▸ **EXERCISE DIRECTIONS**
Please return the listing below word for word, minus its pictures.

▸ **INFORMATION SUPPLIED**
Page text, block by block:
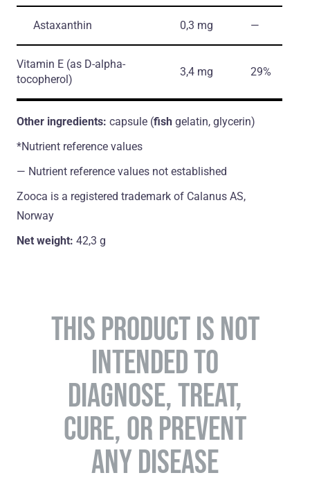
Astaxanthin 0,3 mg ―
Vitamin E (as D-alpha-
tocopherol)
3,4 mg 29%
Other ingredients: capsule (fish gelatin, glycerin)
*Nutrient reference values
― Nutrient reference values not established
Zooca is a registered trademark of Calanus AS,
Norway
Net weight: 42,3 g
THIS PRODUCT IS NOT
INTENDED TO
DIAGNOSE, TREAT,
CURE, OR PREVENT
ANY DISEASE
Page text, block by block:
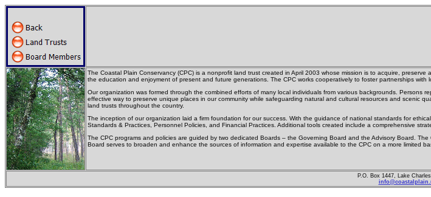
The Coastal Plain Conservancy (CPC) is a nonprofit land trust created in April 2003 whose mission is to acquire,
the education and enjoyment of present and future generations. The CPC works cooperatively to foster partnerships
Our organization was formed through the combined efforts of many local individuals from various backgrounds.
effective way to preserve unique places in our community while safeguarding natural and cultural resources and scenic
land trusts throughout the country.
The inception of our organization laid a firm foundation for our success. With the guidance of national standards for
Standards & Practices, Personnel Policies, and Financial Practices. Additional tools created include a comprehensive
The CPC programs and policies are guided by two dedicated Boards – the Governing Board and the Advisory Board.
Board serves to broaden and enhance the sources of information and expertise available to the CPC on a more limited
P.O. Box 1447, Lake
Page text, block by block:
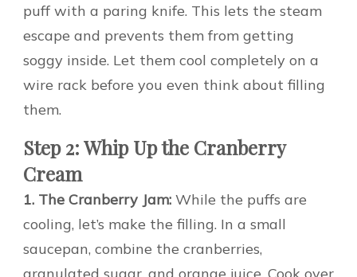
puff with a paring knife. This lets the steam
escape and prevents them from getting
soggy inside. Let them cool completely on a
wire rack before you even think about filling
them.
Step 2: Whip Up the Cranberry
Cream
1. The Cranberry Jam: While the puffs are
cooling, let’s make the filling. In a small
saucepan, combine the cranberries,
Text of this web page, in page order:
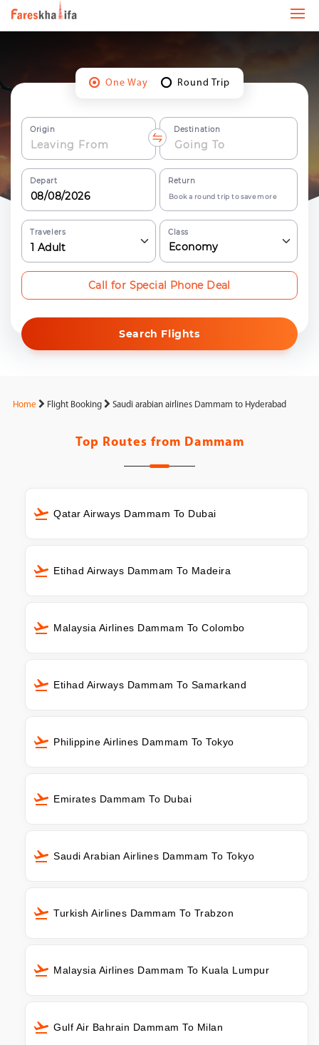
One Way Round Trip
Origin Destination
Depart Return
Book a round trip to save more
Travelers
1 Adult
Class
Economy
Search Flights
Call for Special Phone Deal
Home Flight Booking Saudi arabian airlines Dammam to Hyderabad
Top Routes from Dammam
Qatar Airways Dammam To Dubai
Etihad Airways Dammam To Madeira
Malaysia Airlines Dammam To Colombo
Etihad Airways Dammam To Samarkand
Philippine Airlines Dammam To Tokyo
Emirates Dammam To Dubai
Saudi Arabian Airlines Dammam To Tokyo
Turkish Airlines Dammam To Trabzon
Malaysia Airlines Dammam To Kuala Lumpur
Gulf Air Bahrain Dammam To Milan
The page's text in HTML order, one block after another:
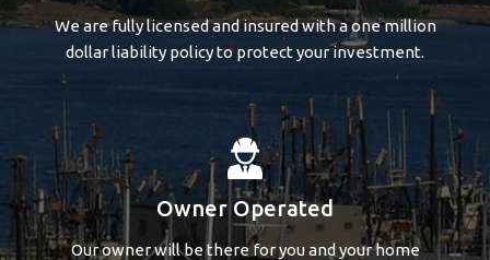
We are fully licensed and insured with a one million
dollar liability policy to protect your investment.
Owner Operated
Our owner will be there for you and your home
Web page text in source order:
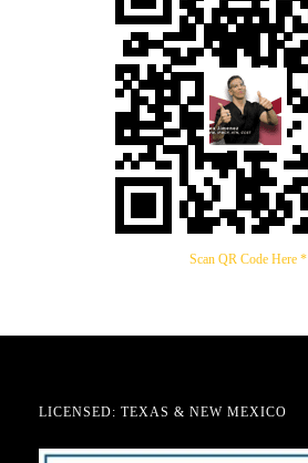
Scan QR Code Here *
LICENSED: TEXAS & NEW MEXICO
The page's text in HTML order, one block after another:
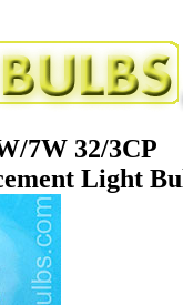
7W 32/3CP
Light
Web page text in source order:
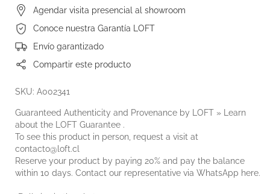
Agendar visita presencial al showroom
Conoce nuestra Garantía LOFT
Envío garantizado
Compartir este producto
SKU: A002341
Guaranteed Authenticity and Provenance by LOFT » Learn
about the LOFT Guarantee .
To see this product in person, request a visit at
contacto@loft.cl
Reserve your product by paying 20% and pay the balance
within 10 days. Contact our representative via WhatsApp here.
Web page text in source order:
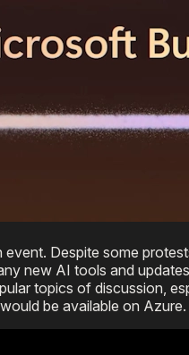
Despite some
new AI tools and
topics of discussion,
be available on Azure.
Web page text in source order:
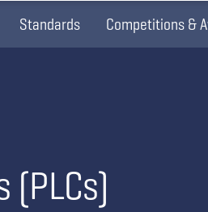
Standards Competitions &
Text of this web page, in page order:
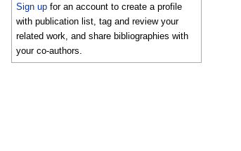
Sign up for an account to create a profile
with publication list, tag and review your
related work, and share bibliographies with
your co-authors.
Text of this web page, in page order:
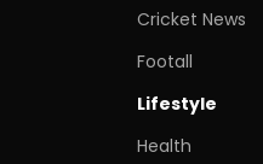
Cricket News
Footall
Lifestyle
Health
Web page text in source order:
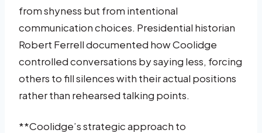
from shyness but from intentional
communication choices. Presidential historian
Robert Ferrell documented how Coolidge
controlled conversations by saying less, forcing
others to fill silences with their actual positions
rather than rehearsed talking points.
**Coolidge’s strategic approach to
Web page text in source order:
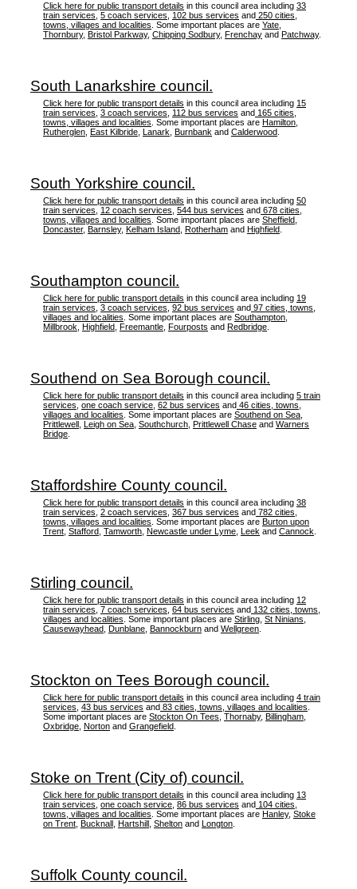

▸ **OUTPUT BELOW**
Page text, block by block:
Astaxanthin 0,3 mg ―
Vitamin E (as D-alpha-
tocopherol)
3,4 mg 29%
Other ingredients: capsule (fish gelatin, glycerin)
*Nutrient reference values
― Nutrient reference values not established
Zooca is a registered trademark of Calanus AS,
Norway
Net weight: 42,3 g
THIS PRODUCT IS NOT
INTENDED TO
DIAGNOSE, TREAT,
CURE, OR PREVENT
ANY DISEASE
Page text, block by block:
The Coastal Plain Conservancy (CPC) is a nonprofit land trust created in April 2003 whose mission is to acquire,
the education and enjoyment of present and future generations. The CPC works cooperatively to foster partnerships
Our organization was formed through the combined efforts of many local individuals from various backgrounds.
effective way to preserve unique places in our community while safeguarding natural and cultural resources and scenic
land trusts throughout the country.
The inception of our organization laid a firm foundation for our success. With the guidance of national standards for
Standards & Practices, Personnel Policies, and Financial Practices. Additional tools created include a comprehensive
The CPC programs and policies are guided by two dedicated Boards – the Governing Board and the Advisory Board.
Board serves to broaden and enhance the sources of information and expertise available to the CPC on a more limited
P.O. Box 1447, Lake
Page text, block by block:
puff with a paring knife. This lets the steam
escape and prevents them from getting
soggy inside. Let them cool completely on a
wire rack before you even think about filling
them.
Step 2: Whip Up the Cranberry
Cream
1. The Cranberry Jam: While the puffs are
cooling, let’s make the filling. In a small
saucepan, combine the cranberries,
Text of this web page, in page order:
One Way Round Trip
Origin Destination
Depart Return
Book a round trip to save more
Travelers
1 Adult
Class
Economy
Search Flights
Call for Special Phone Deal
Home Flight Booking Saudi arabian airlines Dammam to Hyderabad
Top Routes from Dammam
Qatar Airways Dammam To Dubai
Etihad Airways Dammam To Madeira
Malaysia Airlines Dammam To Colombo
Etihad Airways Dammam To Samarkand
Philippine Airlines Dammam To Tokyo
Emirates Dammam To Dubai
Saudi Arabian Airlines Dammam To Tokyo
Turkish Airlines Dammam To Trabzon
Malaysia Airlines Dammam To Kuala Lumpur
Gulf Air Bahrain Dammam To Milan
The page's text in HTML order, one block after another:
We are fully licensed and insured with a one million
dollar liability policy to protect your investment.
Owner Operated
Our owner will be there for you and your home
Web page text in source order:
Scan QR Code Here *
LICENSED: TEXAS & NEW MEXICO
The page's text in HTML order, one block after another:
7W 32/3CP
Light
Web page text in source order:
Agendar visita presencial al showroom
Conoce nuestra Garantía LOFT
Envío garantizado
Compartir este producto
SKU: A002341
Guaranteed Authenticity and Provenance by LOFT » Learn
about the LOFT Guarantee .
To see this product in person, request a visit at
contacto@loft.cl
Reserve your product by paying 20% and pay the balance
within 10 days. Contact our representative via WhatsApp here.
Web page text in source order:
Despite some
new AI tools and
topics of discussion,
be available on Azure.
Web page text in source order:
Standards Competitions &
Text of this web page, in page order:
Sign up for an account to create a profile
with publication list, tag and review your
related work, and share bibliographies with
your co-authors.
Text of this web page, in page order:
Cricket News
Footall
Lifestyle
Health
Web page text in source order:
from shyness but from intentional
communication choices. Presidential historian
Robert Ferrell documented how Coolidge
controlled conversations by saying less, forcing
others to fill silences with their actual positions
rather than rehearsed talking points.
**Coolidge’s strategic approach to
Web page text in source order:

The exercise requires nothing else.